Grace and Dr Ngu Ernest, paediatrician in Douala, have just completed a Neonatal Care Course in Mboppi Hospital, one of the Cameroon Baptist Convention Heath Services institutions. 21 candidates attended and all passed the course. The programme used was the ALSG/MCAI one that NICHE instructors have used in the past. It was nice to see that Grace had also included an update for everyone on presentations from the 2nd African Neonatal Nurses Conference in Kenya that she attended with NICHE’s help in November 2019. We are proud to be associated with such an energetic campaigner for newborn care.

Presentations were wonderful and work stations so interesting

Care of the newborn in Cameroon will improve greatly if health care workers are knowledgeable and only such training can help.  I wish such trainings could be open to other health facilities for awareness

I am more and well equip now than before on how to care for baby’s who will not live long

More time should be allocated for workshops

Care of newborn in CBCHS [Cameroon Baptist Convention Health Services] is very high than in other services, so I plead if this course can be extended out to other facilities, we will actually reduce the death rate of neonate in Cameroon

The practical were very educative and interesting

See the blog post below for some images from the recent course delivered by 6 Cameroonian instructors with no input from UK-based NICHE instructors.
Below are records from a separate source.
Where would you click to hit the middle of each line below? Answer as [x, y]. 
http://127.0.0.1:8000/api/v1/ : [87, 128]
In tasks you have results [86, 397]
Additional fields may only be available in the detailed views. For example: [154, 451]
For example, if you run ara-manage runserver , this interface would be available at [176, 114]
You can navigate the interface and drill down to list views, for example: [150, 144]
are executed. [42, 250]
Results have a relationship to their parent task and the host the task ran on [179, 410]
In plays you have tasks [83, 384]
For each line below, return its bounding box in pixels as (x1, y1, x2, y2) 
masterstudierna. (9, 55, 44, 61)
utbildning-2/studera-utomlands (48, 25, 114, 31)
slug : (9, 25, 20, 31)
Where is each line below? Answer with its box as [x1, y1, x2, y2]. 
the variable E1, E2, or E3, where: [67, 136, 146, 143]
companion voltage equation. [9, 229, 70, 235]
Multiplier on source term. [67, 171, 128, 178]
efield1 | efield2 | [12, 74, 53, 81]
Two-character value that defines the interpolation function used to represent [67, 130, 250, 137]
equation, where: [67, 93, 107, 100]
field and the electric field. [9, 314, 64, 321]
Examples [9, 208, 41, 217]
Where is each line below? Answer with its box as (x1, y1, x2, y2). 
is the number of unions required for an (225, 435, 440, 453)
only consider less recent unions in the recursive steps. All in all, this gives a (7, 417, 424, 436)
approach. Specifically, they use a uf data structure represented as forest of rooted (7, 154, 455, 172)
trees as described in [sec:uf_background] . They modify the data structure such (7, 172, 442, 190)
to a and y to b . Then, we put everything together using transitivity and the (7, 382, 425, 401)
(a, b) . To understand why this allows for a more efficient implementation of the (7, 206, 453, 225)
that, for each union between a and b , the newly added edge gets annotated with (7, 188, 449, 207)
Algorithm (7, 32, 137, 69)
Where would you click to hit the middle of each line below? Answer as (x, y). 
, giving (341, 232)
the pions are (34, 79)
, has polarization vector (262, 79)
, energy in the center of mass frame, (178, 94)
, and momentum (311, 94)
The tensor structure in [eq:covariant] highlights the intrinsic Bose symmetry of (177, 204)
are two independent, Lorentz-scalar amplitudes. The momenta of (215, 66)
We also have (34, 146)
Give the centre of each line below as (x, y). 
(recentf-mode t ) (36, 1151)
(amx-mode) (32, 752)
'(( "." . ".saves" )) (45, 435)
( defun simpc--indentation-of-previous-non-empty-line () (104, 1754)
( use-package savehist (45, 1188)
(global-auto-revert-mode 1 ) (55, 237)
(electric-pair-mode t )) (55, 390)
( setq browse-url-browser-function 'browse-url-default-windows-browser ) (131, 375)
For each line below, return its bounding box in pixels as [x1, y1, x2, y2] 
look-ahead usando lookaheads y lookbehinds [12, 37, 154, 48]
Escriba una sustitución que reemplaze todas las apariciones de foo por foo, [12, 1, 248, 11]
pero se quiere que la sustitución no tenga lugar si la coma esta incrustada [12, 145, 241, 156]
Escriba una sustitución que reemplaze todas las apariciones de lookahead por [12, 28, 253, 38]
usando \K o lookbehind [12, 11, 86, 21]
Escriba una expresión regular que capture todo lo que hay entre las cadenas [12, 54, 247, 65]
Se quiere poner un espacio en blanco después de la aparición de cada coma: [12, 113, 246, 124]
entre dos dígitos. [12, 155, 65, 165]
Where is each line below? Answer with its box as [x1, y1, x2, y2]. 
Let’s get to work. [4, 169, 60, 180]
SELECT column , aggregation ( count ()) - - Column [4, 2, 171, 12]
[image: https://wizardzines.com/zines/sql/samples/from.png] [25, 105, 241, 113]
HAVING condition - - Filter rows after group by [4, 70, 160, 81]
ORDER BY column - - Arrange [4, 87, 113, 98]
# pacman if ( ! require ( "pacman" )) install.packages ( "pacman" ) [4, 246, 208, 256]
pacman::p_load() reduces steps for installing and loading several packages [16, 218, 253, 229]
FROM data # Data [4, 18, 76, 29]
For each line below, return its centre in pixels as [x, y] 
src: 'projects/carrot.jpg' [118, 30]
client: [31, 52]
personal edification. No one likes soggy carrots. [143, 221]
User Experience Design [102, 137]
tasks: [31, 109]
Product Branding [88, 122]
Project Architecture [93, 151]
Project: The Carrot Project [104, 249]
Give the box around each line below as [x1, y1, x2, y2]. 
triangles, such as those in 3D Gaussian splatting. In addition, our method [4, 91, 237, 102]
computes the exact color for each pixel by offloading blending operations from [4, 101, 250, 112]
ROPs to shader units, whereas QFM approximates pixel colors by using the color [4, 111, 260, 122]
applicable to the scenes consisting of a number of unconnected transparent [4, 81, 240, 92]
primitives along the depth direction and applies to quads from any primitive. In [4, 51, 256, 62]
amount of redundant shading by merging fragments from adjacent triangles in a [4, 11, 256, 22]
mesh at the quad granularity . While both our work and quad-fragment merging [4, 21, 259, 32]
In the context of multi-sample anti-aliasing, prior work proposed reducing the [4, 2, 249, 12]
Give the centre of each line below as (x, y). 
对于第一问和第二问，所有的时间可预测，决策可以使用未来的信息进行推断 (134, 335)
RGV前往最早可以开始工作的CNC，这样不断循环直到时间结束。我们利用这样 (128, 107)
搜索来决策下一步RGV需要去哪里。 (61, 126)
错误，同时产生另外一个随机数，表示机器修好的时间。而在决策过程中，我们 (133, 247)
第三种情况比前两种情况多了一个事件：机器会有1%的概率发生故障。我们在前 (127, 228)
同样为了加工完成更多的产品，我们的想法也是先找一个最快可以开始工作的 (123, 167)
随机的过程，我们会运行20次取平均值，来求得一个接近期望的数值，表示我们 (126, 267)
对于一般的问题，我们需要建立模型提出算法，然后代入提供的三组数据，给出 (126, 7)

New definition of sustainability – the excitement experienced when one puts oneself out of a job.

A socially distanced neonatal care course in douala, cameroon

Covid has not deterred our Cameroonian colleagues from running their independent Neonatal Care Courses. Here they are, working hard at the Mboppi Baptist Hospital in Douala this month.

Covid has highlighted the importance of training local instructors. While we have to sit on our hands in the UK, unable to travel to teach, the instructors we have already trained in west Africa are busy cascading best neonatal practice and continuing our joint mission of reducing neonatal mortality.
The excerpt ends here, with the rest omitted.